I will be attaching two python test files.
client.py
server.py

# create lxc container & limits on memory and turn off swap
$ sudo apt-get install lxc lxd
$ lxd init
$ lxc launch ubuntu:18.04 bionic-python-tornado

# shrink server size
lxc config set server limits.cpu 2
# changes ram setting
lxc config set server limits.memory 150MB
# severely limits amount of swap used [4]
lxc config set bionic-py-tornado limits.memory.swap false

# install dev tools and download source code
$ lxc exec bionic-python-tornado bash
$ apt-get update
$ apt install ubuntu-dev-tools -y
$ pull-lp-source python-tornado bionic
$ sudo apt build-dep .

# copy client.py and server.py to
# $ ~/python-tornado-4.5.3/demos
$ scp or touch client.py and server.py

# build code
$ python3 setup.py build
$ python3 setup.py install

# I have 3 terminals open
2 for executing python, one for the client and one for server
and another one using top to view memory constraints

# run server.py, client.py, and top in separate terminals
$ python3 demos/client.py
$ python3 demos/server.py
$ top

What gets print out in the client.py is the length of the collections.deque

In the server.py prints out messages like:
message: keep alive

* press ctrl+E for showing memory in MB in the terminal with top
top - shows that swap is off/ running very low and our memory is only 150MB

Although I never hit the oom exception that is expected to be thrown,
you can check dmesg
$ sudo dmesg | grep -i python

looks similar to this:
[ 3250.067833] oom-kill:constraint=CONSTRAINT_MEMCG,nodemask=(null),cpuset=lxc.payload.iptest,mems_allowed=0,oom_memcg=/lxc.payload.iptest,task_memcg=/lxc.payload.iptest,task=python3,pid=44889,uid=1000000
[ 3250.067838] Memory cgroup out of memory: Killed process 44889 (python3) total-vm:304616kB, anon-rss:235152kB, file-rss:0kB, shmem-rss:0kB, UID:1000000 pgtables:628kB oom_score_adj:0
[ 3250.075096] oom_reaper: reaped process 44889 (python3), now anon-rss:0kB, file-rss:0kB, shmem-rss:0k

After either adding the patch or running focal or later versions
*pull-lp-source python-tornado focal

We can run the exact same setup again, and this time it shows that the new queue object has only a length of 1.

We have shown that before the patch, what was used to store messages in the queue was unbounded and could grow "If maxlen is not specified or is None, deques may grow to an arbitrary length over time."[6] Afterwards they decided using a blocking queue with size 1. (Queue(1)), where there is only ever 1 item in the queue at a time. [7]

[4] https://discuss.linuxcontainers.org/t/limiting-swap-in-lxc-container/6343/4
[5] attached screenshot
[6] https://docs.python.org/3/library/collections.html?highlight=collections%20deque#collections.deque
[7] https://www.tornadoweb.org/en/stable/queues.html
[8] https://en.wikipedia.org/wiki/Transmission_Control_Protocol#Flow_control

[Where Problems Could Occur]

Potential problems could occur if messages are not being consumed from the queue.
"""
  File "/usr/local/lib/python3.8/dist-packages/tornado-5.1.1-py3.8-linux-x86_64.egg/tornado/queues.py", line 202, in put_nowait
    raise QueueFull
tornado.queues.QueueFull
"""
If the messages are not being taken off then you will always have something in the queue.

[Extra Notes]

Although they have solved the oom error by using a blocking queue of size one.
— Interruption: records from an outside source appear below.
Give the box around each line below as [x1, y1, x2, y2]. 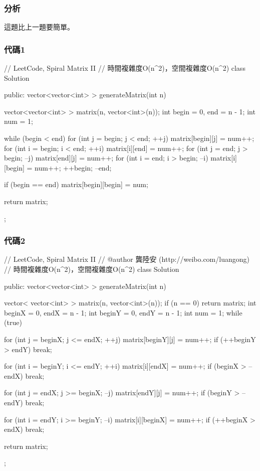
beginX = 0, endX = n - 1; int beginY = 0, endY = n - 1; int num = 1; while [4, 307, 242, 318]
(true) [4, 317, 22, 328]
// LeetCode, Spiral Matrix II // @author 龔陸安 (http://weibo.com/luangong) [4, 254, 249, 264]
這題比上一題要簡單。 [4, 22, 74, 32]
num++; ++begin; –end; [35, 162, 112, 173]
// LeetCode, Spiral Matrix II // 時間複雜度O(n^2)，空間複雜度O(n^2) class [4, 63, 245, 73]
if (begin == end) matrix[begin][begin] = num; [4, 179, 148, 190]
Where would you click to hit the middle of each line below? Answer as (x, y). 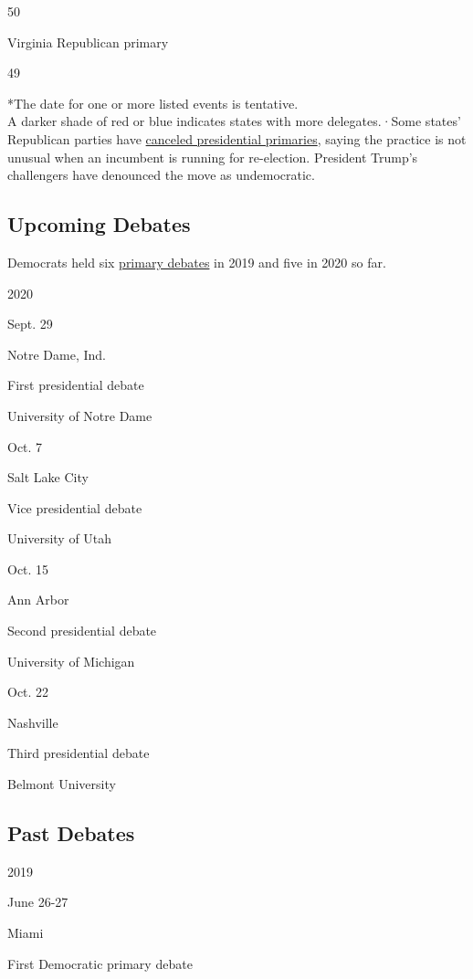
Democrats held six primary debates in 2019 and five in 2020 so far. (197, 262)
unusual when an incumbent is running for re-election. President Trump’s (213, 157)
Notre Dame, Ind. (57, 354)
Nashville (33, 722)
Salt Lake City (48, 477)
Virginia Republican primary (88, 42)
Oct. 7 (25, 446)
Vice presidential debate (75, 507)
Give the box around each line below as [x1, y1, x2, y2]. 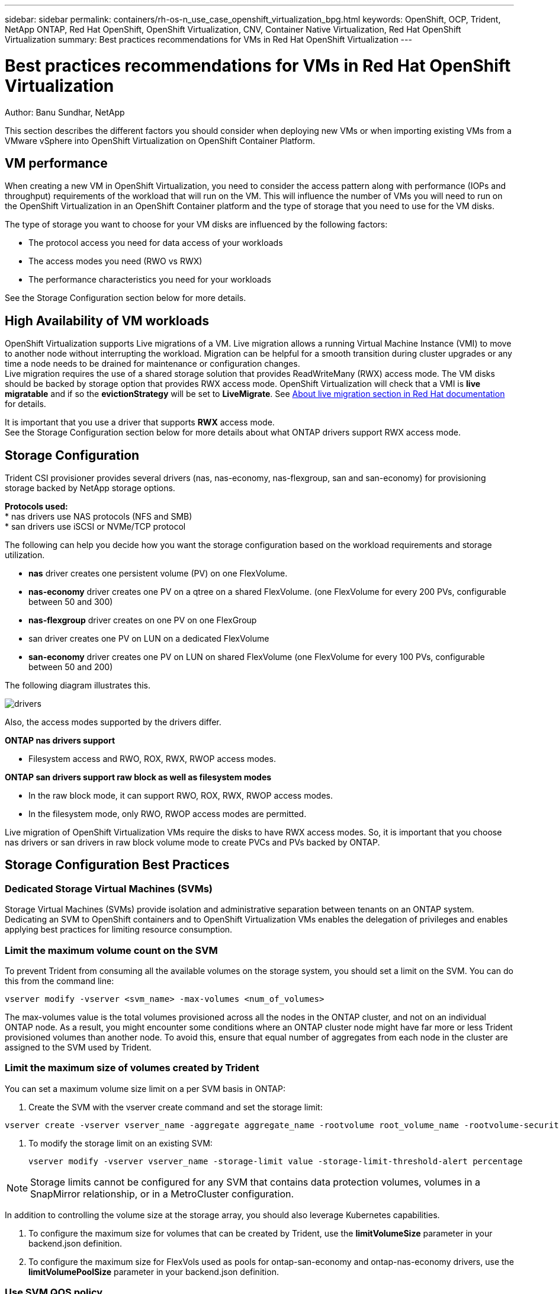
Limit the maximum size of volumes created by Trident [5, 1062, 259, 1074]
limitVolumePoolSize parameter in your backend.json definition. [28, 1266, 279, 1277]
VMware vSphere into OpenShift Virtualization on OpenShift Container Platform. [5, 135, 315, 146]
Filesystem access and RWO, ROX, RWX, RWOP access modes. [28, 754, 276, 764]
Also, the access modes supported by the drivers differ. [5, 717, 221, 728]
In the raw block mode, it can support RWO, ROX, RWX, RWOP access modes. [28, 790, 333, 801]
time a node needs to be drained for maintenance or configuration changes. [5, 358, 300, 369]
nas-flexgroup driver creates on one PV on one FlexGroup [28, 615, 257, 626]
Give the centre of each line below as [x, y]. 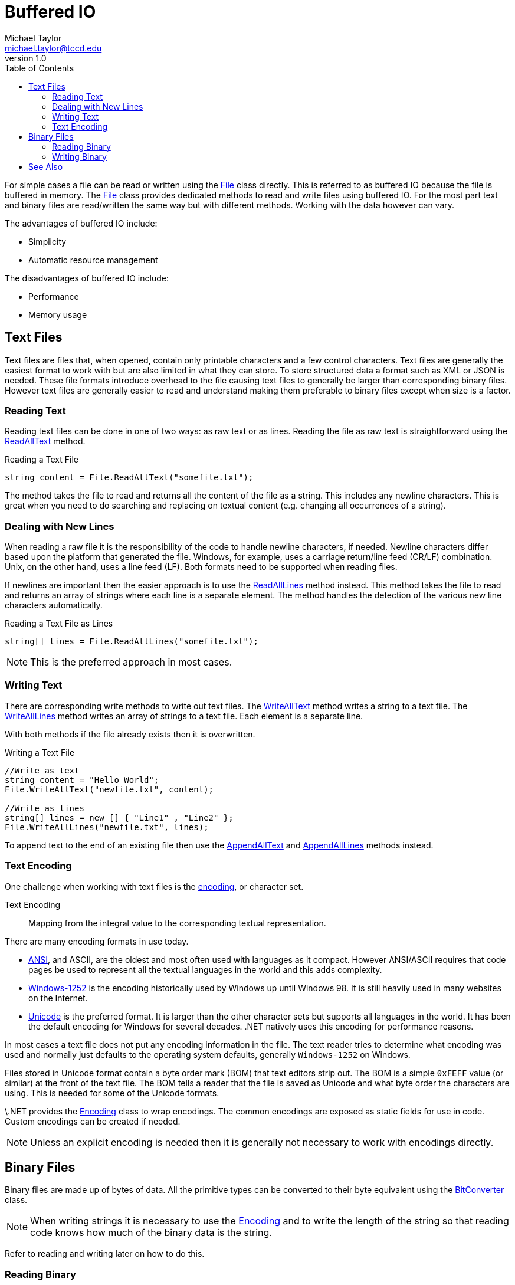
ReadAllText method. [45, 441]
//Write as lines [45, 808]
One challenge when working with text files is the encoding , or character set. [154, 886]
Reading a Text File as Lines [59, 624]
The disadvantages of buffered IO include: [87, 278]
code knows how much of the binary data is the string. [151, 1233]
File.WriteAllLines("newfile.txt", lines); [107, 827]
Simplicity [47, 241]
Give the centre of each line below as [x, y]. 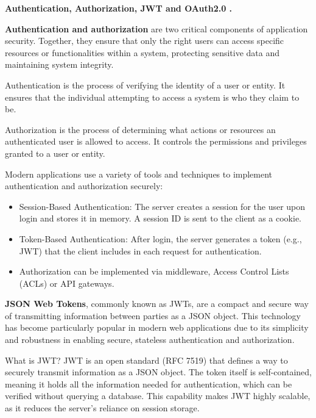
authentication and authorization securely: [84, 186]
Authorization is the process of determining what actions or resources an [140, 129]
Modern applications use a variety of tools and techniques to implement [139, 174]
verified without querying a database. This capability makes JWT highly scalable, [158, 396]
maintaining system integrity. [59, 64]
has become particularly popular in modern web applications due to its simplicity [157, 327]
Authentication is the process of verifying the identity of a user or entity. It [145, 85]
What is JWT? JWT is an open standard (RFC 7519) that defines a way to [146, 360]
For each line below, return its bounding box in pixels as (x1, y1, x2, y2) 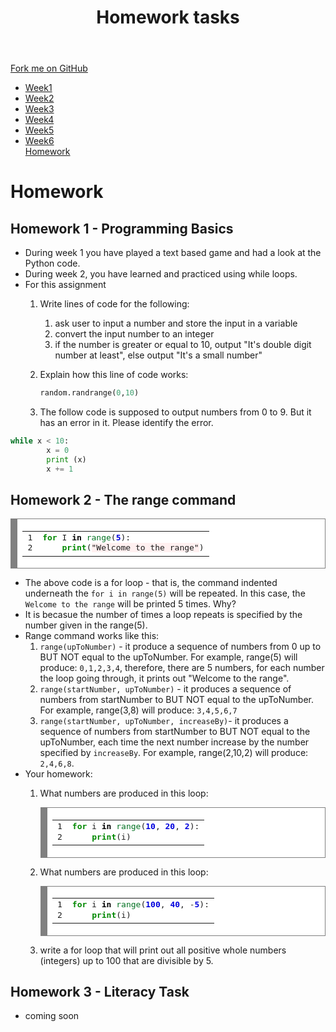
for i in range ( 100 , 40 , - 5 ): (71, 899, 210, 910)
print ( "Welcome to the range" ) (61, 542, 205, 553)
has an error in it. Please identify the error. (39, 417, 214, 429)
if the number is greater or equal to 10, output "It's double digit (54, 339, 312, 351)
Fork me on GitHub (10, 62, 88, 75)
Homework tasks (96, 6, 240, 29)
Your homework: (24, 768, 93, 780)
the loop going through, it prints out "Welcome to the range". (39, 672, 290, 685)
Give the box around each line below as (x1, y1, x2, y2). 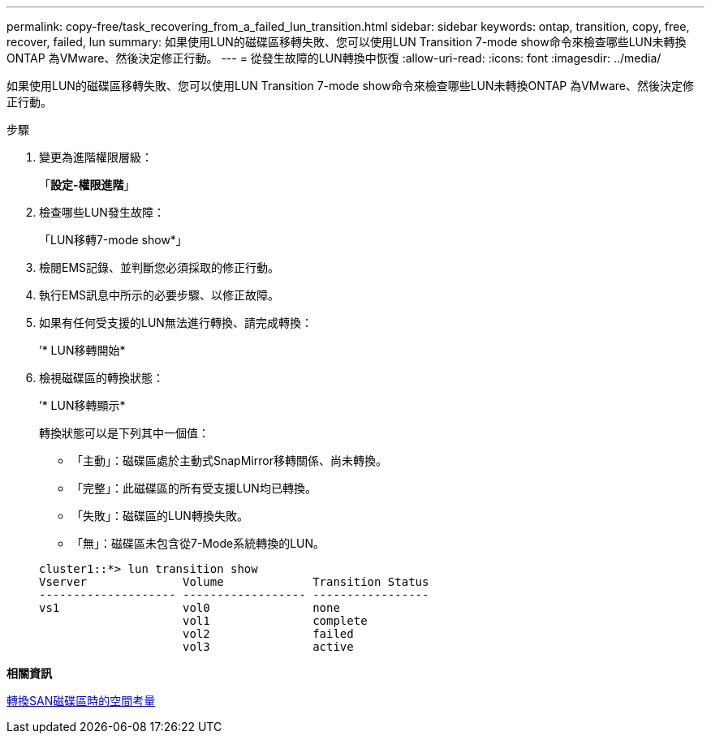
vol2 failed (183, 627, 354, 640)
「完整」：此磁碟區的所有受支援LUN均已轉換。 (71, 481, 317, 495)
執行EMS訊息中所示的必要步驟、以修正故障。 (39, 288, 280, 302)
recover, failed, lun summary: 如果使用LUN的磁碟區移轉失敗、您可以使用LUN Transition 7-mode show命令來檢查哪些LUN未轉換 (6, 35, 687, 49)
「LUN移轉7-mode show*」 (39, 233, 187, 247)
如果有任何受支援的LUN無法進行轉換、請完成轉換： (39, 316, 312, 329)
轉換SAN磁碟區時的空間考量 (6, 694, 156, 708)
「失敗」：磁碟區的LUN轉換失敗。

Ex: (Queue(1)). [9] Which they have used their own implementation of what a queue is [10]. If items are not being consumed from the queue, then there will be problems there as well.

They have pushed the issue from the application/library onto the networking side. Having dropped data/packets in the network is more likely since there will only ever be one item at the queue at a time.

" Constructor for a FIFO queue. maxsize is an integer that sets the upperbound limit on the number of items that can be placed in the queue. Insertion will block once this size has been reached, until queue items are consumed. If maxsize is less than or equal to zero, the queue size is infinite." [11]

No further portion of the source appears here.